Israel’s initial success in the escalating conflict came from its clear military superiority, made possible in large part by U.S. weapons and economic support. But Israel did not have the one weapon and delivery system it claimed it needed to finish the job: the GBU-57, or Massive Ordnance Penetrator, a 30,000 pound “bunker-busting” bomb capable of piercing Iran’s mountain-fortified Fordo nuclear site. Israel also does not have a B-2 bomber necessary to deliver such extraordinary ordnance. So the government of Prime Minister Benjamin Netanyahu, pressured in part by his extreme right-wing coalition needed to keep him in power (let alone out of prison from multiple corruption charges), determined that Iran was so close to deployment that it had to take action — an assessment repeatedly made by Netanyahu for more than a decade and one that was not recently shared by Director of National Intelligence Tulsi Gabbard — an intelligence conclusion contradicted by Trump, who appointed her to that position.

To be sure, it is in the world’s best interest that Iran does not develop nuclear weapons. Geopolitically, Shiite, Persian Iran achieving nuclear status would likely lead Sunni, Arab states like Saudi Arabia to dash for deployment too. And even with conventional arms Iran has engaged in regional malevolence that has killed scores and immiserated millions. Meanwhile at home the theocracy has defiled the faith its based on by compiling a human-rights record so heinous it’s resulted in several waves of protest that have only been quelled with brute force.

So it’s understandable that not just Washington but Western and Mideast capitals would want to not only thwart Iran’s nascent nuclear program but end its archaic government too. But especially after Afghanistan and Iraq, the U.S. should be out of the regime-change business; that should be up to the Iranian people.

But now that the U.S. has bombed Iran those options — and more profoundly, a diplomatic solution, even one as imperfect as the 2015 Iran nuclear deal — may not occur. That 2015 pact, officially the Joint Comprehensive Plan of Action, or JCPOA, fell short on many fronts and was vilified by then candidate Trump in the 2016 election. But once he became president even his administration conceded that Iran had not developed a nuclear weapon. In 2018, however, Trump scrapped the agreement anyway. And now, in 2025, the U.S. has entered a war with unknown consequences.

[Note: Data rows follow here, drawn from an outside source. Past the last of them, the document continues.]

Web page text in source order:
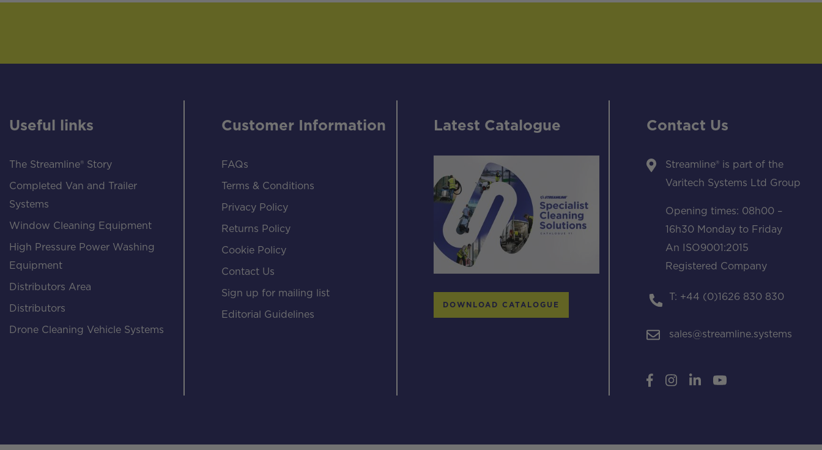
Useful links
The Streamline® Story
Completed Van and Trailer
Systems
Window Cleaning Equipment
High Pressure Power Washing
Equipment
Distributors Area
Distributors
Drone Cleaning Vehicle Systems
Customer Information
FAQs
Terms & Conditions
Privacy Policy
Returns Policy
Cookie Policy
Contact Us
Sign up for mailing list
Editorial Guidelines
Latest Catalogue
DOWNLOAD CATALOGUE
Contact Us
Streamline® is part of the
Varitech Systems Ltd Group
Opening times: 08h00 –
16h30 Monday to Friday
An ISO9001:2015
Registered Company
T: +44 (0)1626 830 830
sales@streamline.systems

War, in the enduring words of military theorist Carl von Clausewitz, “is politics by other means.” Unfortunately, geopolitics, as well as domestic dynamics within Iran and Israel — and even in the U.S., where Congress is sidelined once again — have once again embroiled America in a Mideast conflict. Iran warns that the U.S. has crossed a red line into war, but Trump, along with allies, should continue the pursuit of peace.